▶ _Task item_
Each record must be reproduced exactly as it is shown.

____ Information shown

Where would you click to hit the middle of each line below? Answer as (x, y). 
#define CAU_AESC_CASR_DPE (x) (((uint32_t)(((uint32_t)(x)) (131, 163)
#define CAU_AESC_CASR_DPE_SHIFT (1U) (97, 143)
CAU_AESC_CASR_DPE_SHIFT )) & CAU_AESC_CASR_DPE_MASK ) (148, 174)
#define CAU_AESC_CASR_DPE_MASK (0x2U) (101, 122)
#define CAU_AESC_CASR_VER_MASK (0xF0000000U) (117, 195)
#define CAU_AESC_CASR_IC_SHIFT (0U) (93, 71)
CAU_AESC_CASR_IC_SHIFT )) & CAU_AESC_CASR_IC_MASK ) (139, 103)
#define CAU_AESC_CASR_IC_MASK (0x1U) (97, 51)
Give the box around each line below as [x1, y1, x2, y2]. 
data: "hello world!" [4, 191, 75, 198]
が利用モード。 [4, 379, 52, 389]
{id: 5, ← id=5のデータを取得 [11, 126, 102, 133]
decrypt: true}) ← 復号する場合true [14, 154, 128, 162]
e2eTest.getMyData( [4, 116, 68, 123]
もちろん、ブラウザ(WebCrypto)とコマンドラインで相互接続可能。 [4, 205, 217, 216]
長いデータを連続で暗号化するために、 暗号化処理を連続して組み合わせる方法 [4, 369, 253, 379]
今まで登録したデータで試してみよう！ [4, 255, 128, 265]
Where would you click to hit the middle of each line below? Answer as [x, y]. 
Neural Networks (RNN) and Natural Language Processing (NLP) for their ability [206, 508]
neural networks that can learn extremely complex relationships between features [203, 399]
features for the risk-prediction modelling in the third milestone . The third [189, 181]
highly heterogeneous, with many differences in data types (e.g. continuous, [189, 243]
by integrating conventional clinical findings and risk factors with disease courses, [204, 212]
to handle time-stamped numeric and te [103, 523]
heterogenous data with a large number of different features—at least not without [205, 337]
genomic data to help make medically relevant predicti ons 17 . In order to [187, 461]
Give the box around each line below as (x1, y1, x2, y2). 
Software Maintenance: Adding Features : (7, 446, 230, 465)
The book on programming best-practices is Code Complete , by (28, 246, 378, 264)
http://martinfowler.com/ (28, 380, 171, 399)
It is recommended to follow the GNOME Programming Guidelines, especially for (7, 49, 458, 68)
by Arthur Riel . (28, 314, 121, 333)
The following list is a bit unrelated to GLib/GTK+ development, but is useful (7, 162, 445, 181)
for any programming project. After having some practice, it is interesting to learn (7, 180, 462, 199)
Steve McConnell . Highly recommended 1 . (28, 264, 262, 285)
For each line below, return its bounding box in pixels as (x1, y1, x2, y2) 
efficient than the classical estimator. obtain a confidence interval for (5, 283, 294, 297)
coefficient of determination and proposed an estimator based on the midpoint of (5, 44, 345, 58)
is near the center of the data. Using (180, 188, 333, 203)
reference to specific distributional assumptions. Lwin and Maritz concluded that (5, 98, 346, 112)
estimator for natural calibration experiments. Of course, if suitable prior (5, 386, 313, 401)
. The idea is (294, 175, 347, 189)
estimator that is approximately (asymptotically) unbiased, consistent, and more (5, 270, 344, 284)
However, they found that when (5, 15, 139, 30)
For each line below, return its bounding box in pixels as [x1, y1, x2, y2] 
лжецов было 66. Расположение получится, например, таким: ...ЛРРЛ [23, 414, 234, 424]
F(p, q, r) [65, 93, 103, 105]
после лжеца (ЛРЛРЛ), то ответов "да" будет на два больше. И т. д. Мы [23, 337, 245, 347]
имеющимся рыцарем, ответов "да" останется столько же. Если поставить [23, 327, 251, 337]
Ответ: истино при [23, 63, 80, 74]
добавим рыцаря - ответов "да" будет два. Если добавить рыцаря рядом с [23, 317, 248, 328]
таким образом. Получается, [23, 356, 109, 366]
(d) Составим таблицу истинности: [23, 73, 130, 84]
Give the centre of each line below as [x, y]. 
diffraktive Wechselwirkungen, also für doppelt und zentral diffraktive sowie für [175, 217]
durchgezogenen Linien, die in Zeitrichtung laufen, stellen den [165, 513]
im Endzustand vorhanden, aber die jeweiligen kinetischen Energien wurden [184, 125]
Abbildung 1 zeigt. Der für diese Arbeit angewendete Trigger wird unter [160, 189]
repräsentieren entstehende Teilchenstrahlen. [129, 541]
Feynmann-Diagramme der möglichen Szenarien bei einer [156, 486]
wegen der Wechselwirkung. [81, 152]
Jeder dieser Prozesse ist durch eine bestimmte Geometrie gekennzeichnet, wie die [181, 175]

________

▶ _Answer section_
Where would you click to hit the middle of each line below? Answer as (x, y). 
#define CAU_AESC_CASR_DPE (x) (((uint32_t)(((uint32_t)(x)) (131, 163)
#define CAU_AESC_CASR_DPE_SHIFT (1U) (97, 143)
CAU_AESC_CASR_DPE_SHIFT )) & CAU_AESC_CASR_DPE_MASK ) (148, 174)
#define CAU_AESC_CASR_DPE_MASK (0x2U) (101, 122)
#define CAU_AESC_CASR_VER_MASK (0xF0000000U) (117, 195)
#define CAU_AESC_CASR_IC_SHIFT (0U) (93, 71)
CAU_AESC_CASR_IC_SHIFT )) & CAU_AESC_CASR_IC_MASK ) (139, 103)
#define CAU_AESC_CASR_IC_MASK (0x1U) (97, 51)
Give the box around each line below as [x1, y1, x2, y2]. 
data: "hello world!" [4, 191, 75, 198]
が利用モード。 [4, 379, 52, 389]
{id: 5, ← id=5のデータを取得 [11, 126, 102, 133]
decrypt: true}) ← 復号する場合true [14, 154, 128, 162]
e2eTest.getMyData( [4, 116, 68, 123]
もちろん、ブラウザ(WebCrypto)とコマンドラインで相互接続可能。 [4, 205, 217, 216]
長いデータを連続で暗号化するために、 暗号化処理を連続して組み合わせる方法 [4, 369, 253, 379]
今まで登録したデータで試してみよう！ [4, 255, 128, 265]
Where would you click to hit the middle of each line below? Answer as [x, y]. 
Neural Networks (RNN) and Natural Language Processing (NLP) for their ability [206, 508]
neural networks that can learn extremely complex relationships between features [203, 399]
features for the risk-prediction modelling in the third milestone . The third [189, 181]
highly heterogeneous, with many differences in data types (e.g. continuous, [189, 243]
by integrating conventional clinical findings and risk factors with disease courses, [204, 212]
to handle time-stamped numeric and te [103, 523]
heterogenous data with a large number of different features—at least not without [205, 337]
genomic data to help make medically relevant predicti ons 17 . In order to [187, 461]
Give the box around each line below as (x1, y1, x2, y2). 
Software Maintenance: Adding Features : (7, 446, 230, 465)
The book on programming best-practices is Code Complete , by (28, 246, 378, 264)
http://martinfowler.com/ (28, 380, 171, 399)
It is recommended to follow the GNOME Programming Guidelines, especially for (7, 49, 458, 68)
by Arthur Riel . (28, 314, 121, 333)
The following list is a bit unrelated to GLib/GTK+ development, but is useful (7, 162, 445, 181)
for any programming project. After having some practice, it is interesting to learn (7, 180, 462, 199)
Steve McConnell . Highly recommended 1 . (28, 264, 262, 285)
For each line below, return its bounding box in pixels as (x1, y1, x2, y2) 
efficient than the classical estimator. obtain a confidence interval for (5, 283, 294, 297)
coefficient of determination and proposed an estimator based on the midpoint of (5, 44, 345, 58)
is near the center of the data. Using (180, 188, 333, 203)
reference to specific distributional assumptions. Lwin and Maritz concluded that (5, 98, 346, 112)
estimator for natural calibration experiments. Of course, if suitable prior (5, 386, 313, 401)
. The idea is (294, 175, 347, 189)
estimator that is approximately (asymptotically) unbiased, consistent, and more (5, 270, 344, 284)
However, they found that when (5, 15, 139, 30)
For each line below, return its bounding box in pixels as [x1, y1, x2, y2] 
лжецов было 66. Расположение получится, например, таким: ...ЛРРЛ [23, 414, 234, 424]
F(p, q, r) [65, 93, 103, 105]
после лжеца (ЛРЛРЛ), то ответов "да" будет на два больше. И т. д. Мы [23, 337, 245, 347]
имеющимся рыцарем, ответов "да" останется столько же. Если поставить [23, 327, 251, 337]
Ответ: истино при [23, 63, 80, 74]
добавим рыцаря - ответов "да" будет два. Если добавить рыцаря рядом с [23, 317, 248, 328]
таким образом. Получается, [23, 356, 109, 366]
(d) Составим таблицу истинности: [23, 73, 130, 84]
Give the centre of each line below as [x, y]. 
diffraktive Wechselwirkungen, also für doppelt und zentral diffraktive sowie für [175, 217]
durchgezogenen Linien, die in Zeitrichtung laufen, stellen den [165, 513]
im Endzustand vorhanden, aber die jeweiligen kinetischen Energien wurden [184, 125]
Abbildung 1 zeigt. Der für diese Arbeit angewendete Trigger wird unter [160, 189]
repräsentieren entstehende Teilchenstrahlen. [129, 541]
Feynmann-Diagramme der möglichen Szenarien bei einer [156, 486]
wegen der Wechselwirkung. [81, 152]
Jeder dieser Prozesse ist durch eine bestimmte Geometrie gekennzeichnet, wie die [181, 175]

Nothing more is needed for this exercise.